【Scientific Visualization】
- Scientific Visualization combines visual representation techniques with domain-specific knowledge to support the exploration, analysis, and communication of complex scientific data. Our focus is on developing visualization methods for vector fields and tensor fields, enabling the detailed examination of flow behavior, stress distributions, and other spatially varying phenomena.

【Scientific Machine Learning】
- Scientific Machine Learning (SciML) integrates data-driven modeling with domain-specific knowledge to enhance the accuracy, interpretability, and efficiency of scientific simulations.
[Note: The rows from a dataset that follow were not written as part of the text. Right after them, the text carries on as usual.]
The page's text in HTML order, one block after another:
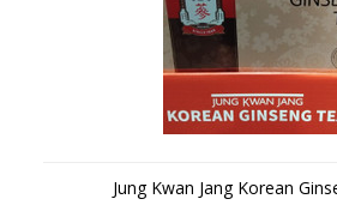
Jung Kwan Jang Korean
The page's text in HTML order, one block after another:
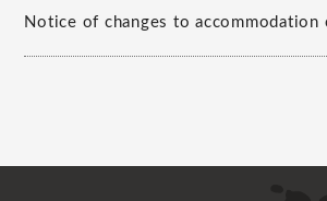
Notice of changes to accommodation
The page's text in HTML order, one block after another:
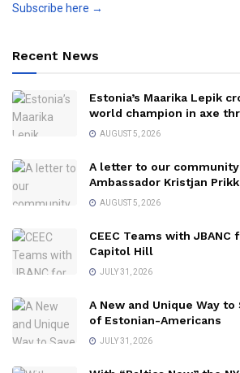
Subscribe here →
Recent News
Estonia’s Maarika Lepik
world champion in axe
AUGUST 5, 2026
A letter to our
Ambassador Kristjan Prikk
AUGUST 5, 2026
CEEC Teams with JBANC
Capitol Hill
JULY 31, 2026
A New and Unique Way
of Estonian-Americans
JULY 31, 2026
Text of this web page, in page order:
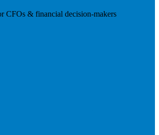
CFOs & financial decision-makers
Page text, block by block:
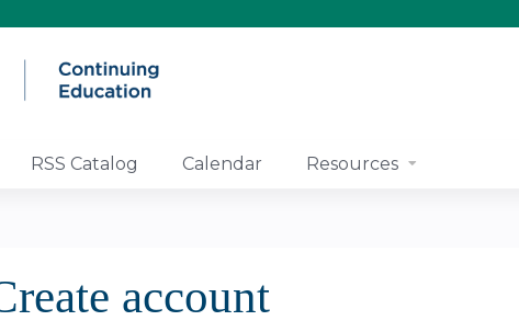
RSS Catalog Calendar Resources
account
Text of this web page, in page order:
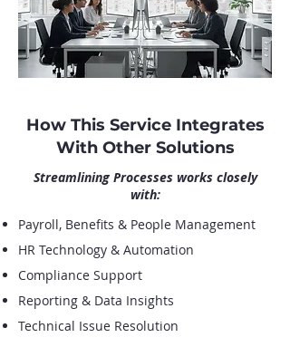
How This Service Integrates
With Other Solutions
Streamlining Processes works closely
with:
Payroll, Benefits & People Management
HR Technology & Automation
Compliance Support
Reporting & Data Insights
Technical Issue Resolution
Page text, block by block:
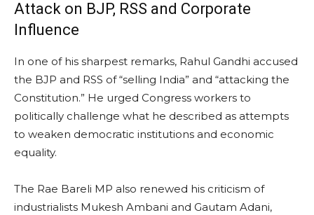
Attack on BJP, RSS and Corporate
Influence
In one of his sharpest remarks, Rahul Gandhi accused
the BJP and RSS of “selling India” and “attacking the
Constitution.” He urged Congress workers to
politically challenge what he described as attempts
to weaken democratic institutions and economic
equality.
The Rae Bareli MP also renewed his criticism of
industrialists Mukesh Ambani and Gautam Adani,
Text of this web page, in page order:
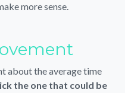
more sense.
about the average time
the one that could be
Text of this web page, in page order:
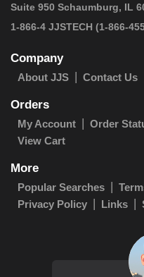
Suite 950 Schaumburg, IL
1-866-4 JJSTECH (1-866-
Company
About JJS Contact Us
Orders
My Account Order
View Cart
More
Popular Searches
Privacy Policy
Links
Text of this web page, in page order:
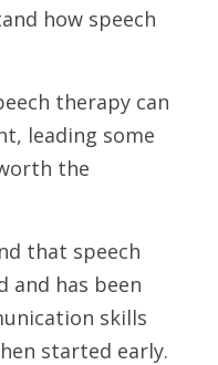
how speech
therapy can
leading some
the
that speech
and has been
skills
started early.
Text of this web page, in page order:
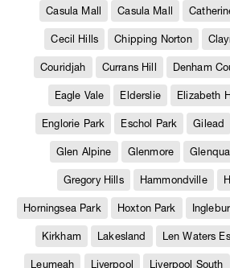
Casula Mall Casula Mall
Cecil Hills Chipping Norton
Couridjah Currans Hill Denham
Eagle Vale Elderslie Elizabeth
Englorie Park Eschol Park Gilead
Glen Alpine Glenmore
Gregory Hills Hammondville
Horningsea Park Hoxton Park
Kirkham Lakesland Len Waters
Leumeah Liverpool Liverpool South
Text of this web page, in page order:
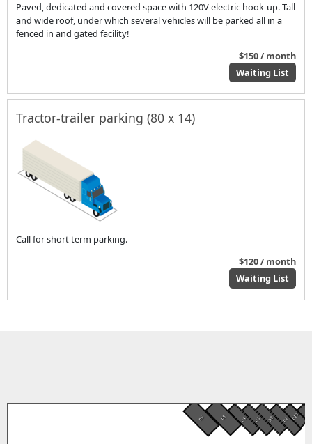
Paved, dedicated and covered space with 120V electric hook-up. Tall
and wide roof, under which several vehicles will be parked all in a
fenced in and gated facility!
$150 / month
Waiting List
Tractor-trailer parking (80 x 14)
Call for short term parking.
$120 / month
Waiting List
D1
D2
D3
D4
D5
D6 C17
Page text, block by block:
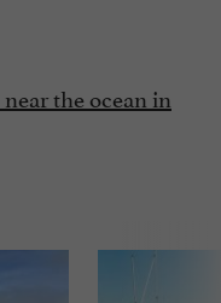
the ocean in
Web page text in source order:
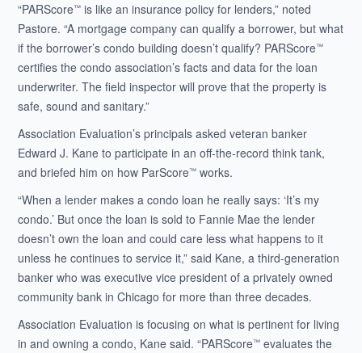
“PARScore™ is like an insurance policy for lenders,” noted
Pastore. “A mortgage company can qualify a borrower, but what
if the borrower’s condo building doesn’t qualify? PARScore™
certifies the condo association’s facts and data for the loan
underwriter. The field inspector will prove that the property is
safe, sound and sanitary.”
Association Evaluation’s principals asked veteran banker
Edward J. Kane to participate in an off-the-record think tank,
and briefed him on how ParScore™ works.
“When a lender makes a condo loan he really says: ‘It’s my
condo.’ But once the loan is sold to Fannie Mae the lender
doesn’t own the loan and could care less what happens to it
unless he continues to service it,” said Kane, a third-generation
banker who was executive vice president of a privately owned
community bank in Chicago for more than three decades.
Association Evaluation is focusing on what is pertinent for living
in and owning a condo, Kane said. “PARScore™ evaluates the
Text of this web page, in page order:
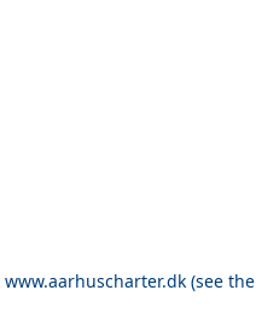
www.aarhuscharter.dk (see the
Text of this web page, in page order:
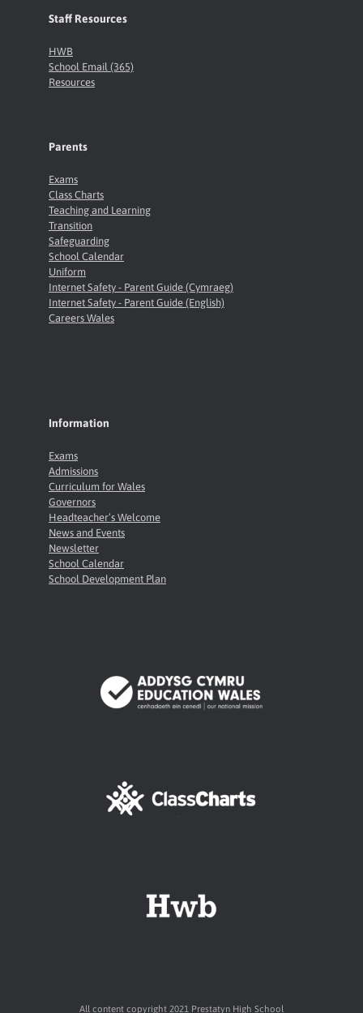
Staff Resources
HWB
School Email (365)
Resources
Parents
Exams
Class Charts
Teaching and Learning
Transition
Safeguarding
School Calendar
Uniform
Internet Safety - Parent Guide (Cymraeg)
Internet Safety - Parent Guide (English)
Careers Wales
Information
Exams
Admissions
Curriculum for Wales
Governors
Headteacher’s Welcome
News and Events
Newsletter
School Calendar
School Development Plan
All content copyright 2021 Prestatyn High School
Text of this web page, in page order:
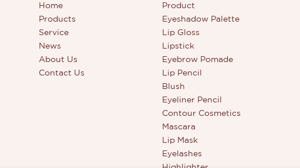
Home
Products
Service
News
About Us
Contact Us
Product
Eyeshadow Palette
Lip Gloss
Lipstick
Eyebrow Pomade
Lip Pencil
Blush
Eyeliner Pencil
Contour Cosmetics
Mascara
Lip Mask
Eyelashes
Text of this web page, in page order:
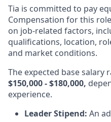
Tia is committed to pay
Compensation for this
on job-related factors,
qualifications, location,
and market conditions.
The expected base salary
$150,000 - $180,000,
experience.
Leader Stipend: An
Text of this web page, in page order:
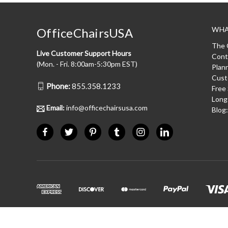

Our focus is on developing Physics-Informed Neural Networks (PINNs), which embed partial differential equations (PDEs) directly into the learning process, addressing challenging problems such as materials discovery and uncertainty quantification in climate models.

【Visual Analytics】
- Visual Analytics combines data analysis, visualization, and human-computer interaction to support analytical reasoning and decision-making. Our aim is to create interactive toolkits that enable users to explore and evaluate their work across diverse domains, such as 3D Gaussian splatting reconstruction, physics-based simulations, and robotics .

【Shapes, Sounds, and Digital Twins】
- Digital Twins are virtual replicas of physical systems, continuously updated with real-time data and computational models. Our focus includes shape modeling, layout generation, and sound synthesis, supporting applications in manufacturing, design, and interactive environments.